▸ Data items
******************************

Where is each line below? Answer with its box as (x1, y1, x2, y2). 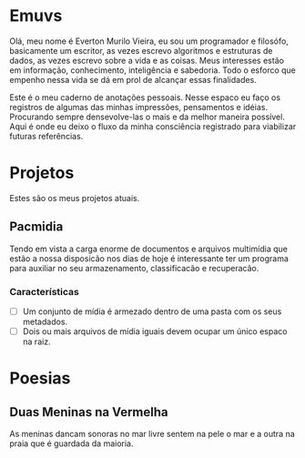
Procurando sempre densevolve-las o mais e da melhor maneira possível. (9, 111, 285, 122)
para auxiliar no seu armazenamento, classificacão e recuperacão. (9, 262, 259, 273)
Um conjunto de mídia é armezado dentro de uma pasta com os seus (22, 306, 282, 317)
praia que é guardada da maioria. (9, 438, 134, 449)
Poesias (9, 368, 71, 389)
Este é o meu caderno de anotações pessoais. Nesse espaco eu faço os (9, 92, 280, 103)
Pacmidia (9, 219, 64, 235)
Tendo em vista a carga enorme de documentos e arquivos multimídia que (9, 243, 289, 254)
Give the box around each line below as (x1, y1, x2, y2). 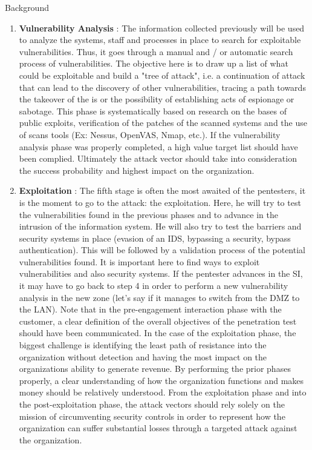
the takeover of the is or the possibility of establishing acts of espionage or (19, 93, 294, 105)
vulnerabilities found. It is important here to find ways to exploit (19, 255, 260, 268)
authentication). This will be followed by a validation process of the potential (19, 243, 305, 256)
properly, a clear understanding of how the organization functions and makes (19, 374, 304, 386)
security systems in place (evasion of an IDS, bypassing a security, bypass (19, 231, 291, 244)
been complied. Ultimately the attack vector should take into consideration (19, 152, 297, 165)
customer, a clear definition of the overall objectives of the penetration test (19, 314, 297, 327)
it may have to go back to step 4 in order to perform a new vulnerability (19, 279, 288, 292)
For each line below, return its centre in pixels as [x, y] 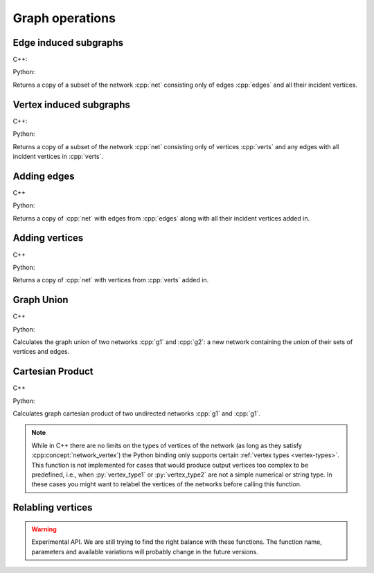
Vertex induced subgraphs [72, 104]
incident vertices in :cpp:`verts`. [58, 156]
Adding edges [44, 176]
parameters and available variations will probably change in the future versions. [145, 551]
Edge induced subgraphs [68, 43]
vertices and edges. [41, 352]
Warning [44, 529]
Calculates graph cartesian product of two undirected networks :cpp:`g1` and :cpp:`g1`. [137, 413]
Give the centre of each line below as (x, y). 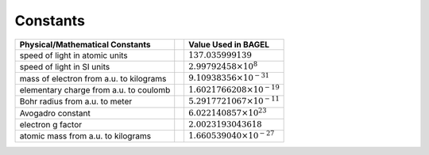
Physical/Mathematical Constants (85, 44)
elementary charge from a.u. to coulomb (95, 89)
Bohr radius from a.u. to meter (76, 101)
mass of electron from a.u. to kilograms (93, 78)
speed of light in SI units (65, 67)
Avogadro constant (55, 113)
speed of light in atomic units (74, 55)
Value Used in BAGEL (229, 44)
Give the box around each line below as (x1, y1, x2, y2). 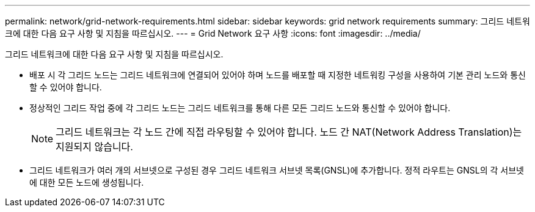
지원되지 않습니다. (56, 141, 133, 153)
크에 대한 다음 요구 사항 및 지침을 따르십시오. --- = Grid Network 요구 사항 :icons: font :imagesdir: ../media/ (5, 28, 421, 38)
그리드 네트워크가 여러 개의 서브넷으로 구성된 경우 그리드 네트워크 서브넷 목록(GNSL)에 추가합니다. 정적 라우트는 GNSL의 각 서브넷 (29, 165, 524, 175)
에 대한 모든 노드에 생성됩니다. (29, 177, 144, 188)
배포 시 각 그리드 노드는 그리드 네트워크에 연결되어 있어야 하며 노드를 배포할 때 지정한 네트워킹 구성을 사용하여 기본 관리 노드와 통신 (29, 70, 526, 80)
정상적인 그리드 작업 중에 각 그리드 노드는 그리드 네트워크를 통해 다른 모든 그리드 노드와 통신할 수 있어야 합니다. (29, 103, 451, 113)
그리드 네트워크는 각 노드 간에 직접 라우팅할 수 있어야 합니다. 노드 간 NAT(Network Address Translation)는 (56, 126, 522, 138)
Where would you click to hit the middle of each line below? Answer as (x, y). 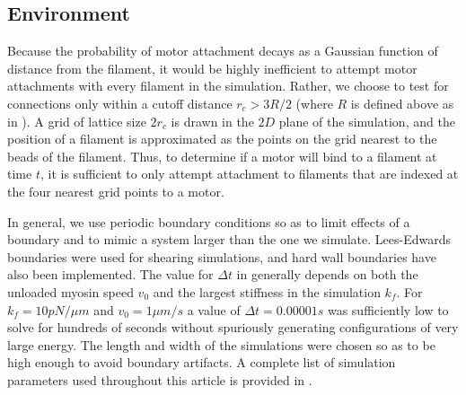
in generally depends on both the (327, 274)
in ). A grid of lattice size (77, 121)
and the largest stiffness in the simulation (267, 291)
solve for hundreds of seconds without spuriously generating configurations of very (233, 327)
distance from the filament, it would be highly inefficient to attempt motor (212, 68)
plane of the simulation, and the (367, 121)
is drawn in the (212, 121)
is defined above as (402, 103)
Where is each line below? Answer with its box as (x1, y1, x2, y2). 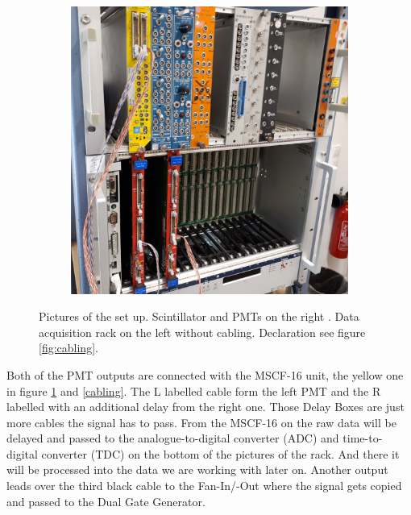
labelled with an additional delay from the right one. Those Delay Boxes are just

******************************

▸ Exercise details
Repeat all entries exactly, pictures excluded.

▸ Solution to this task
Where is each line below? Answer with its box as (x1, y1, x2, y2). 
Procurando sempre densevolve-las o mais e da melhor maneira possível. (9, 111, 285, 122)
para auxiliar no seu armazenamento, classificacão e recuperacão. (9, 262, 259, 273)
Um conjunto de mídia é armezado dentro de uma pasta com os seus (22, 306, 282, 317)
praia que é guardada da maioria. (9, 438, 134, 449)
Poesias (9, 368, 71, 389)
Este é o meu caderno de anotações pessoais. Nesse espaco eu faço os (9, 92, 280, 103)
Pacmidia (9, 219, 64, 235)
Tendo em vista a carga enorme de documentos e arquivos multimídia que (9, 243, 289, 254)
Give the box around each line below as (x1, y1, x2, y2). 
the takeover of the is or the possibility of establishing acts of espionage or (19, 93, 294, 105)
vulnerabilities found. It is important here to find ways to exploit (19, 255, 260, 268)
authentication). This will be followed by a validation process of the potential (19, 243, 305, 256)
properly, a clear understanding of how the organization functions and makes (19, 374, 304, 386)
security systems in place (evasion of an IDS, bypassing a security, bypass (19, 231, 291, 244)
been complied. Ultimately the attack vector should take into consideration (19, 152, 297, 165)
customer, a clear definition of the overall objectives of the penetration test (19, 314, 297, 327)
it may have to go back to step 4 in order to perform a new vulnerability (19, 279, 288, 292)
For each line below, return its centre in pixels as [x, y] 
Vertex induced subgraphs [72, 104]
incident vertices in :cpp:`verts`. [58, 156]
Adding edges [44, 176]
parameters and available variations will probably change in the future versions. [145, 551]
Edge induced subgraphs [68, 43]
vertices and edges. [41, 352]
Warning [44, 529]
Calculates graph cartesian product of two undirected networks :cpp:`g1` and :cpp:`g1`. [137, 413]
Give the centre of each line below as (x, y). 
Physical/Mathematical Constants (85, 44)
elementary charge from a.u. to coulomb (95, 89)
Bohr radius from a.u. to meter (76, 101)
mass of electron from a.u. to kilograms (93, 78)
speed of light in SI units (65, 67)
Avogadro constant (55, 113)
speed of light in atomic units (74, 55)
Value Used in BAGEL (229, 44)
Give the box around each line below as (x1, y1, x2, y2). 
지원되지 않습니다. (56, 141, 133, 153)
크에 대한 다음 요구 사항 및 지침을 따르십시오. --- = Grid Network 요구 사항 :icons: font :imagesdir: ../media/ (5, 28, 421, 38)
그리드 네트워크가 여러 개의 서브넷으로 구성된 경우 그리드 네트워크 서브넷 목록(GNSL)에 추가합니다. 정적 라우트는 GNSL의 각 서브넷 (29, 165, 524, 175)
에 대한 모든 노드에 생성됩니다. (29, 177, 144, 188)
배포 시 각 그리드 노드는 그리드 네트워크에 연결되어 있어야 하며 노드를 배포할 때 지정한 네트워킹 구성을 사용하여 기본 관리 노드와 통신 (29, 70, 526, 80)
정상적인 그리드 작업 중에 각 그리드 노드는 그리드 네트워크를 통해 다른 모든 그리드 노드와 통신할 수 있어야 합니다. (29, 103, 451, 113)
그리드 네트워크는 각 노드 간에 직접 라우팅할 수 있어야 합니다. 노드 간 NAT(Network Address Translation)는 (56, 126, 522, 138)
Where would you click to hit the middle of each line below? Answer as (x, y). 
in generally depends on both the (327, 274)
in ). A grid of lattice size (77, 121)
and the largest stiffness in the simulation (267, 291)
solve for hundreds of seconds without spuriously generating configurations of very (233, 327)
distance from the filament, it would be highly inefficient to attempt motor (212, 68)
plane of the simulation, and the (367, 121)
is drawn in the (212, 121)
is defined above as (402, 103)
Where is each line below? Answer with its box as (x1, y1, x2, y2). 
labelled with an additional delay from the right one. Those Delay Boxes are just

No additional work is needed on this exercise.